He saw the defensiveness in Clara’s eyes. One time she had written a long article for some magazine describing the lives of American soldiers in Iraq. It had been a serviceable, true-to-life piece, depicting her subjects as warriors and vulnerable and confused and basically well intentioned. Except that things were a hell of a lot more complicated than that. He’d told her that “any old hack” could write this obvious stuff. And her face had taken on the same look back then. If a reporter doesn’t write the obvious, then who will?

  She said, “Elections are next year. This guy might be back in the game. He’s progressive. He advocates change.”

  “So you’ve come and put up tent at his place and become his concubine?”

  She didn’t show anger, but said coolly, “I ought to slap you.”

  “Come on, Clara! After the guy fattens his Swiss bank accounts and builds himself a few of these McMansions, he suddenly softens up, starts seeing the light, and advocates change and democracy? Is he remorseful now? He’s concerned about the common people?”

  She just looked at him, waiting for him to finish his short rant.

  “Man’s got blood on his hands,” he added.

  “Who doesn’t have blood on their hands, Rez?”

  More tea was served. Tea was always bloody well served. A country where you drank an average of fifteen teas a day, and each was more piss-weak than the last. Why couldn’t the Iranians learn from the Turks how to make real tea? And now he felt like he was having just another version of the conversation he’d had with Sina about him working for QAF. What is Clara really up to? he asked himself. Answer: a major scoop. That’s what she wanted. It wasn’t enough for her to be in the select club of foreign correspondents. She wanted to report deep from the inside. She wanted a Pulitzer.

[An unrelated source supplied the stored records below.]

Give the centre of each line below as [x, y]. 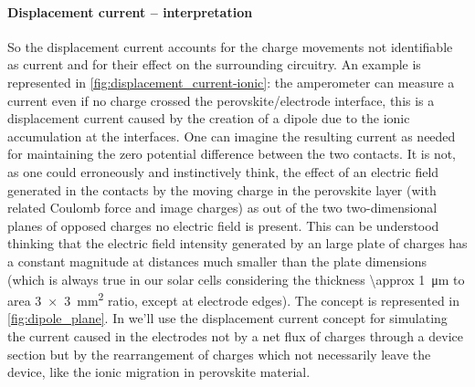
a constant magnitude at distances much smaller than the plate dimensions [217, 261]
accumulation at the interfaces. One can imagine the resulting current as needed [232, 136]
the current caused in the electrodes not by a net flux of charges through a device [235, 335]
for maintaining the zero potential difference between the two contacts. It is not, [232, 154]
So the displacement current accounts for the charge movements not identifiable [230, 46]
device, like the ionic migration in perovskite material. [159, 372]
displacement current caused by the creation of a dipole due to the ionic [209, 118]
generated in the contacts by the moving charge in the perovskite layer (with [222, 189]
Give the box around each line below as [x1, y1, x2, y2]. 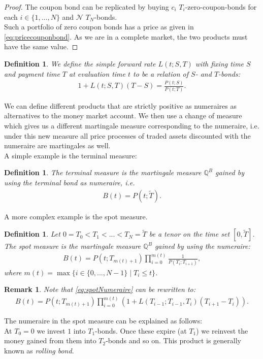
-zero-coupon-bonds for [185, 2, 257, 12]
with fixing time [195, 58, 244, 69]
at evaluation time [69, 68, 125, 79]
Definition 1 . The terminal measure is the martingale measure [4, 167, 202, 178]
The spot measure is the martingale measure [4, 241, 141, 251]
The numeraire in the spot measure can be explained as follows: [4, 315, 203, 326]
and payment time [4, 68, 60, 79]
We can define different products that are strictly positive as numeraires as [4, 100, 237, 111]
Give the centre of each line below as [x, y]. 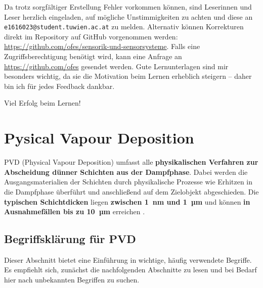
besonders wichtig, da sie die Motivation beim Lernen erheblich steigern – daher [128, 76]
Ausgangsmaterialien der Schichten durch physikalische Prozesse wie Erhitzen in [128, 182]
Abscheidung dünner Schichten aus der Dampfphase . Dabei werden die [126, 172]
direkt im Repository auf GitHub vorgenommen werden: [91, 36]
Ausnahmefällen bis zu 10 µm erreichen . [75, 211]
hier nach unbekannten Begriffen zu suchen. [72, 280]
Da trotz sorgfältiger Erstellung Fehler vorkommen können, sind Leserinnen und [128, 7]
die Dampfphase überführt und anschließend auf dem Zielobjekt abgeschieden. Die [131, 191]
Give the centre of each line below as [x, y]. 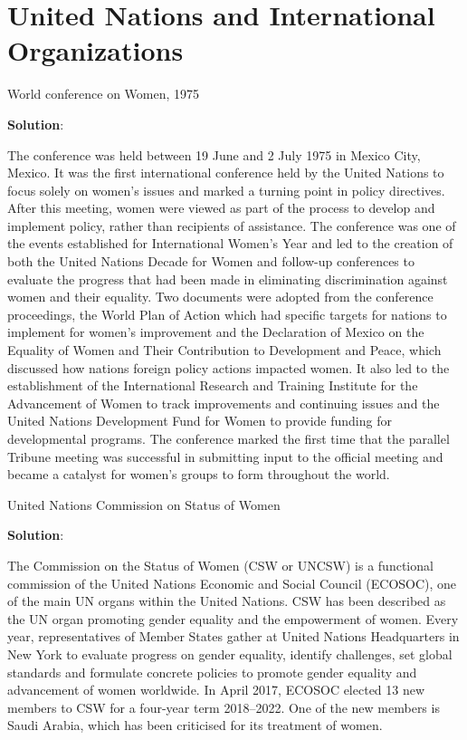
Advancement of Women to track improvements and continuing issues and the [224, 403]
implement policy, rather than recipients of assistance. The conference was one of [232, 225]
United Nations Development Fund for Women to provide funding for [200, 421]
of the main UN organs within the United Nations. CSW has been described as [227, 601]
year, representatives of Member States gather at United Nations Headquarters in [233, 636]
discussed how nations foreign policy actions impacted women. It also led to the [229, 367]
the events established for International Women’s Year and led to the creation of [230, 243]
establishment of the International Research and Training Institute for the [213, 385]
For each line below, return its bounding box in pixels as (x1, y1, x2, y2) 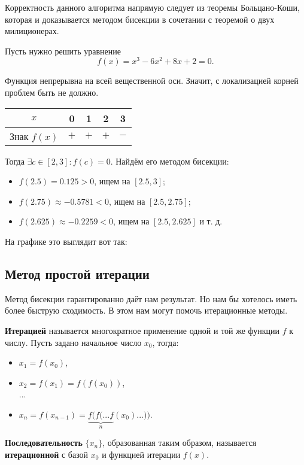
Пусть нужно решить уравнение (5, 44, 121, 57)
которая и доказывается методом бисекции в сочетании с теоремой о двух (5, 13, 275, 25)
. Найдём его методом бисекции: (110, 154, 229, 167)
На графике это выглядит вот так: (5, 235, 127, 248)
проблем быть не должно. (5, 86, 99, 99)
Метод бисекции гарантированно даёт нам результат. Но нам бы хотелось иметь (5, 292, 297, 305)
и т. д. (199, 215, 223, 227)
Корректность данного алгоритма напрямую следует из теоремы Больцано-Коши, (5, 1, 300, 13)
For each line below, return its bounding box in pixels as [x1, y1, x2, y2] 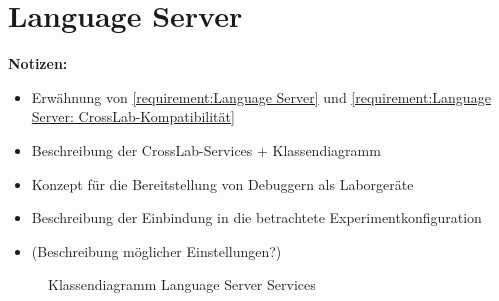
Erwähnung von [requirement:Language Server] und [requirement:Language [31, 86, 491, 107]
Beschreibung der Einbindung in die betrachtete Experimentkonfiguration [31, 207, 482, 228]
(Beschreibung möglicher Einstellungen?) [31, 240, 282, 261]
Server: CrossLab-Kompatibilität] [31, 106, 235, 127]
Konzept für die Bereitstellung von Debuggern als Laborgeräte [31, 173, 414, 194]
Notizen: [8, 53, 68, 74]
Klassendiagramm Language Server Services [48, 274, 316, 295]
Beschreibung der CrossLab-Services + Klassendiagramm [31, 139, 381, 160]
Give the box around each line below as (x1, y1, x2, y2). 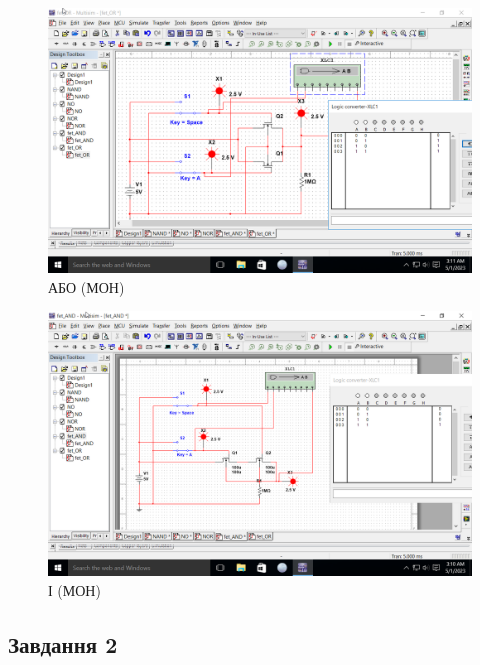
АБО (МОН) (48, 276, 125, 297)
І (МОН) (48, 579, 101, 600)
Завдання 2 (8, 628, 118, 659)
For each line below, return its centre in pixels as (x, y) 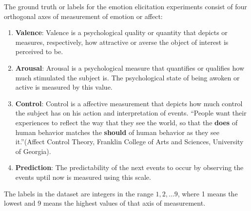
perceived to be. (39, 51)
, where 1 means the (208, 193)
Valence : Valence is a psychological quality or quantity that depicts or (121, 32)
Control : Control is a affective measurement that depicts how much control (129, 103)
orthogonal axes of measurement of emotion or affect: (83, 16)
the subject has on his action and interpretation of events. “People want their (131, 113)
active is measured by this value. (64, 87)
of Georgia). (33, 151)
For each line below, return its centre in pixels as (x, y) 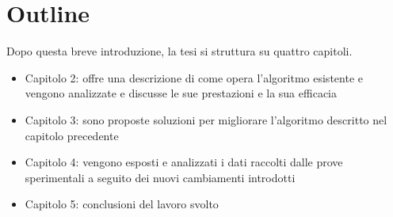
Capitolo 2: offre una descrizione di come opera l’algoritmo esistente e (194, 77)
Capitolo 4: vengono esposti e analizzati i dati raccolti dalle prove (184, 162)
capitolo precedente (72, 135)
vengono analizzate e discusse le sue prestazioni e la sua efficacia (181, 93)
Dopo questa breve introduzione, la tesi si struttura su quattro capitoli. (179, 51)
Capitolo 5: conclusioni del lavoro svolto (122, 204)
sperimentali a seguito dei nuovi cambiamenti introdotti (160, 177)
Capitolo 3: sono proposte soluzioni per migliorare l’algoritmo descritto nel (206, 119)
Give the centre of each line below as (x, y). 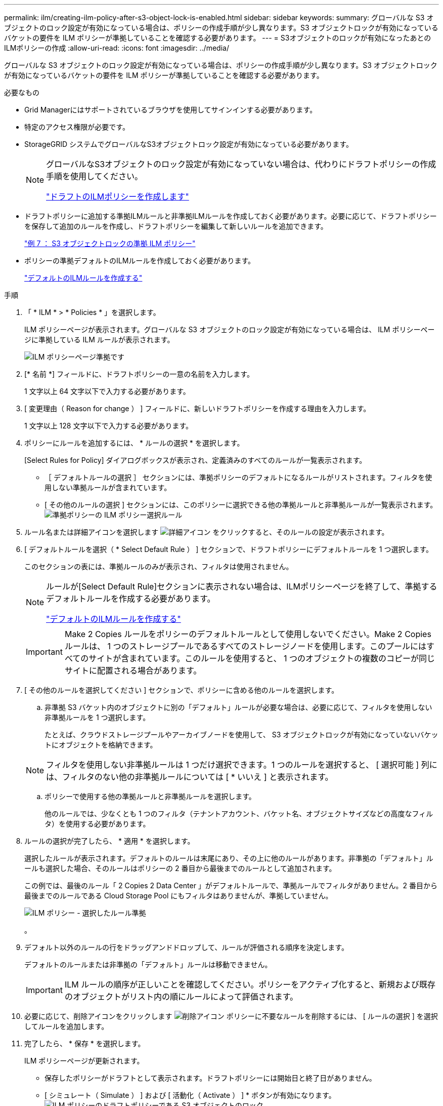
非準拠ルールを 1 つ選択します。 (97, 717)
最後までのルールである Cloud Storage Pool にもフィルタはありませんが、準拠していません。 (179, 896)
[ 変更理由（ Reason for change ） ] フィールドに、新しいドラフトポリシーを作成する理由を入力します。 (197, 408)
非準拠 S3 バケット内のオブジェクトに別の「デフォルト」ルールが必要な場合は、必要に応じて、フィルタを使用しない (238, 707)
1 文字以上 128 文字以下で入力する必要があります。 (108, 426)
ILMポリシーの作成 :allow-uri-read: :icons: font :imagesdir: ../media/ (117, 48)
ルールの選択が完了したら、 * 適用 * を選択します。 (109, 841)
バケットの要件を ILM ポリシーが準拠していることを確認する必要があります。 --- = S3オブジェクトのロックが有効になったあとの (218, 38)

  All he could say was, “You’re playing a dangerous game, Clara. You know how it is here. When they decide to put you in their crosshairs, they can destroy you. Yes, even you.”

  And now he watched her with concern. There were things about Clara he didn’t particularly like. The scope of her ambition, for instance, or the fact that she’d pretty much forgotten about him until she needed him again. But Clara herself he liked. At heart, she was a soft touch. He had seen her help others than himself. He had seen that look of utter mourning on her face more than once in Iraq. And she had courage. She was not one of those rear-door journalists. She went for the jugular and never thought of her own skin first. For all these reasons, Malek’s concern for her was real. He owed it to her to protect her. This wasn’t her territory. Things could go wrong. Things did go wrong.

  She laughed off what he’d said and pushed him to drink his tea. “What’s the worst that can happen to me in this place? Next year, maybe not my bad guy but the other bad guys win the election. And if I’m still here, maybe they decide to throw me in jail for a while. I’m an American. How long can they keep me in a cell? Three weeks? Three months? I’ll come out of there a little leaner, I’ll go home, and—”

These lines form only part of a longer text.